Here you find all information regarding the workshop program.
KEYNOTE 1: Neda Jahanshad
TITLE: AI/ML for continuously larger scale international neuroimaging research
Large-scale neuroimaging collaborations have been established to help tackle the reproducibility crisis in brain imaging research. These collaborations often involved dozens of research groups pooling together neuroimaging, clinical and computational resources together to amass study sample sizes on the order of tens of thousands of participants. However, data sharing and data heterogeneity remain necessary and important hurdles on the path towards efficient data analysis. Here, we will discuss common clinical and technical challenges faced when working with distributed and diverse data as well as the collaborative and neuroinformatic backbone of these collaborations.

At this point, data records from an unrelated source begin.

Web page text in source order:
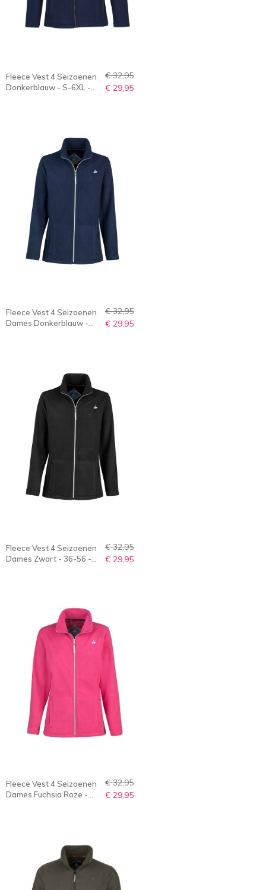
Fleece Vest 4 Seizoenen
Donkerblauw - S-6XL -
€ 32,95
€ 29,95
Fleece Vest 4 Seizoenen
Dames Donkerblauw -
€ 32,95
€ 29,95
Fleece Vest 4 Seizoenen
Dames Zwart - 36-56 -
€ 32,95
€ 29,95
Fleece Vest 4 Seizoenen
Dames Fuchsia Roze -
€ 32,95
€ 29,95
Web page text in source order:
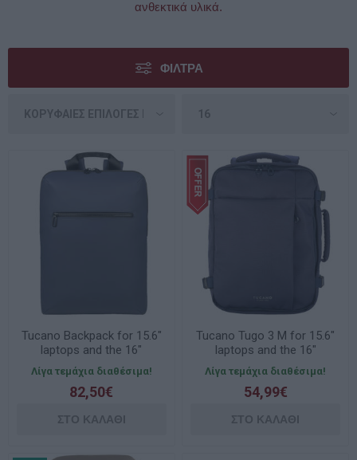
ανθεκτικά υλικά.
ΦΊΛΤΡΑ
Tucano Backpack for 15.6"
laptops and the 16"
MacBook Pro BKGOM15-B
Λίγα τεμάχια διαθέσιμα!
82,50€
Tucano Tugo 3 M for 15.6"
laptops and the 16"
MacBook Pro BKTUG3-MB
Λίγα τεμάχια διαθέσιμα!
54,99€
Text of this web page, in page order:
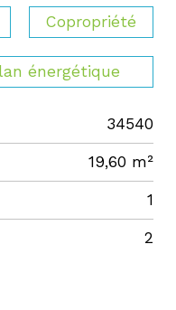
Copropriété
énergétique
34540
19,60 m²
1
2
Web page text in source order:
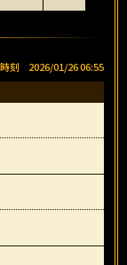
2026/01/26 06:55
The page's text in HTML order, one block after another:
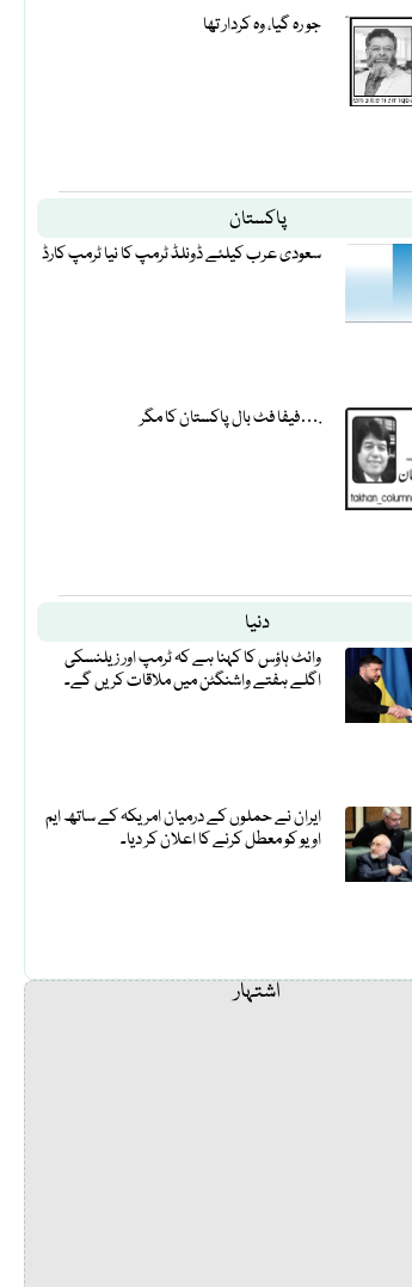
جو رہ گیا، وہ کردار تھا
پاکستان
سعودی عرب کیلئے ڈونلڈ ٹرمپ کا نیا ٹرمپ کارڈ
فیفا فٹ بال پاکستان کا مگر….
دنیا
وائٹ ہاؤس کا کہنا ہے کہ ٹرمپ اور زیلنسکی
اگلے ہفتے واشنگٹن میں ملاقات کریں گے۔
ایران نے حملوں کے درمیان امریکہ کے ساتھ ایم
او یو کو معطل کرنے کا اعلان کر دیا۔
اشتہار
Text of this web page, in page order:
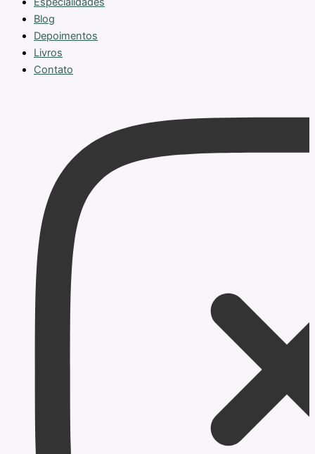
Blog
Depoimentos
Livros
Contato
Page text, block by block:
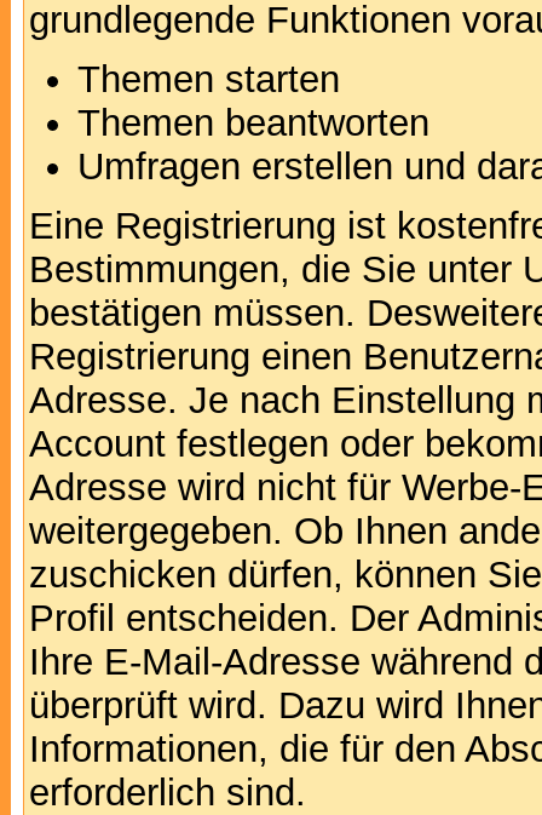
grundlegende Funktionen
Themen starten
Themen beantworten
Umfragen erstellen und
Eine Registrierung ist
Bestimmungen, die Sie unter
bestätigen müssen.
Registrierung einen
Adresse. Je nach Einstellung
Account festlegen oder
Adresse wird nicht für
weitergegeben. Ob Ihnen
zuschicken dürfen, können
Profil entscheiden. Der
Ihre E-Mail-Adresse während
überprüft wird. Dazu wird
Informationen, die für den
erforderlich sind.
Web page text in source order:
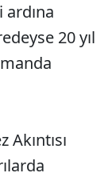
20 yıl
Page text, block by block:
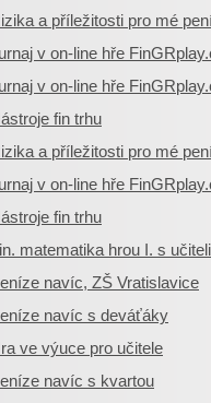
a příležitosti pro mé
v on-line hře
v on-line hře
fin trhu
a příležitosti pro mé
v on-line hře
fin trhu
matematika hrou I. s učiteli
navíc, ZŠ Vratislavice
navíc s deváťáky
ve výuce pro učitele
navíc s kvartou
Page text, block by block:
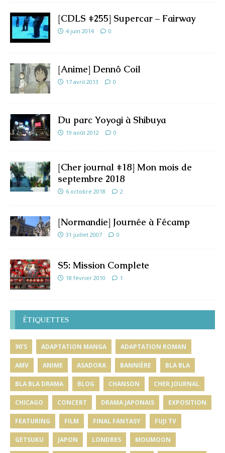
[CDLS #255] Supercar – Fairway
4 juin 2014 0
[Anime] Dennô Coil
17 avril 2013 0
Du parc Yoyogi à Shibuya
19 août 2012 0
[Cher journal #18] Mon mois de
septembre 2018
6 octobre 2018 2
[Normandie] Journée à Fécamp
31 juillet 2007 0
S5: Mission Complete
18 février 2010 1
ÉTIQUETTES
90'S ADAPTATION MANGA ADAPTATION ROMAN
AMV ANIME ASADORA BANNIÈRE BLA BLA
BLA BLA DRAMA BLOG CHANSON CHER JOURNAL
CHICAGO CONCERT DRAMA JAPONAIS EXPOSITION
FEATURING FILM FINAL FANTASY FUJI TV
GETSUKU JAPON LONDRES MOUMOON
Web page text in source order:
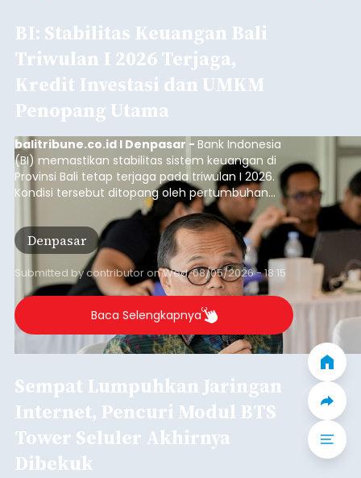
Parkir Liar di Jalur Terminal
Mengwi
Perhubungan (Dishub) Kabupaten Badung mulai
Raya depan Terminal Mengwi, Kecamatan
Mengwi, Rabu (5/8/2026).
Penertiban dilakukan secara persuasif dengan
melibatkan sekitar 50 personel gabungan dari
Polres Badung, TNI, Satpol PP, Balai Pengelola
Transportasi Darat (BPTD), pemerintah desa,
desa adat, Linmas, dan Pecalang.
Badung
Submitted by Wed, 08/05/2026 - 17:54
Baca Selengkapnya
Iklan
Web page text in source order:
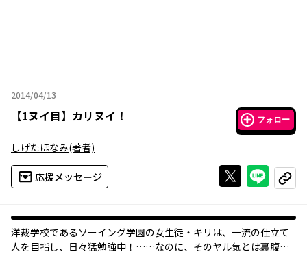
2014/04/13
2014年04月13日
【1ヌイ目】 カリヌイ！ フォロー
しげたほなみ(著者)
応援メッセージ Xで投稿する
ライン
コピー
洋裁学校であるソーイング学園の女生徒・キリは、一流の仕立て
人を目指し、日々猛勉強中！……なのに、そのヤル気とは裏腹
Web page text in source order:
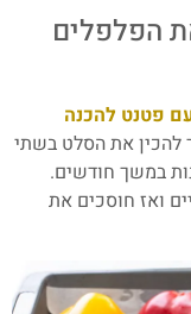
הפלפלים
פטנט להכנה
להכין את הסלט בשתי
במשך חודשים.
ואז חוסכים את
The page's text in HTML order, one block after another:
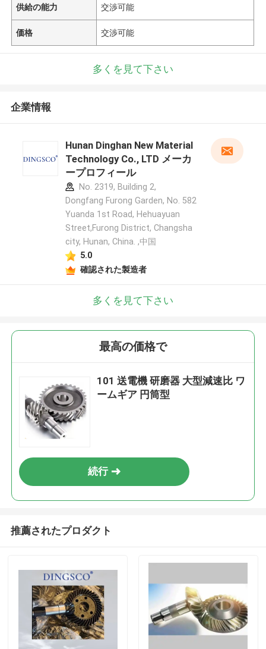
供給の能力 交渉可能
価格 交渉可能
多くを見て下さい
企業情報
Hunan Dinghan New Material
Technology Co., LTD メーカ
ープロフィール
No. 2319, Building 2,
Dongfang Furong Garden, No. 582
Yuanda 1st Road, Hehuayuan
Street,Furong District, Changsha
city, Hunan, China. ,中国
5.0
確認された製造者
多くを見て下さい
最高の価格で
101 送電機 研磨器 大型減速比 ワ
ームギア 円筒型
続行
推薦されたプロダクト
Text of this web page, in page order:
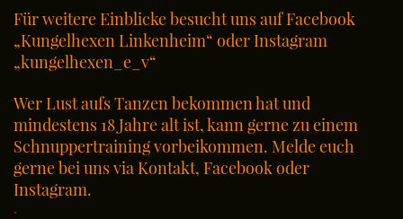
Für weitere Einblicke besucht uns auf Facebook
„Kungelhexen Linkenheim“ oder Instagram
„kungelhexen_e_v“
Wer Lust aufs Tanzen bekommen hat und
mindestens 18 Jahre alt ist, kann gerne zu einem
Schnuppertraining vorbeikommen. Melde euch
gerne bei uns via Kontakt, Facebook oder
Instagram.
.

The discussion will emphasize the growing role that machine learning and artificial intelligence are playing, and will play, in multiple aspects of collaborative neurosciences. In this talk, the methods and applications discussed will be in the context of the ENIGMA consortium, but these may be applicable across many multi-site collaborative studies.
KEYNOTE 1: Catie Chang
TITLE: Computational approaches for investigating the dynamic brain
Advances in non-invasive imaging technology have enabled measuring human brain activity with increasing spatial and temporal detail. Furthermore, this data may be integrated with exciting developments in machine learning to investigate the brain’s functional organization and dynamics, and to develop clinical biomarkers. Here, we will discuss directions and challenges in leveraging computational and signal processing techniques to investigate human brain dynamics. In this context, we will also share our recent studies on decoding internal states, such as levels of alertness, from functional magnetic resonance imaging (fMRI) data.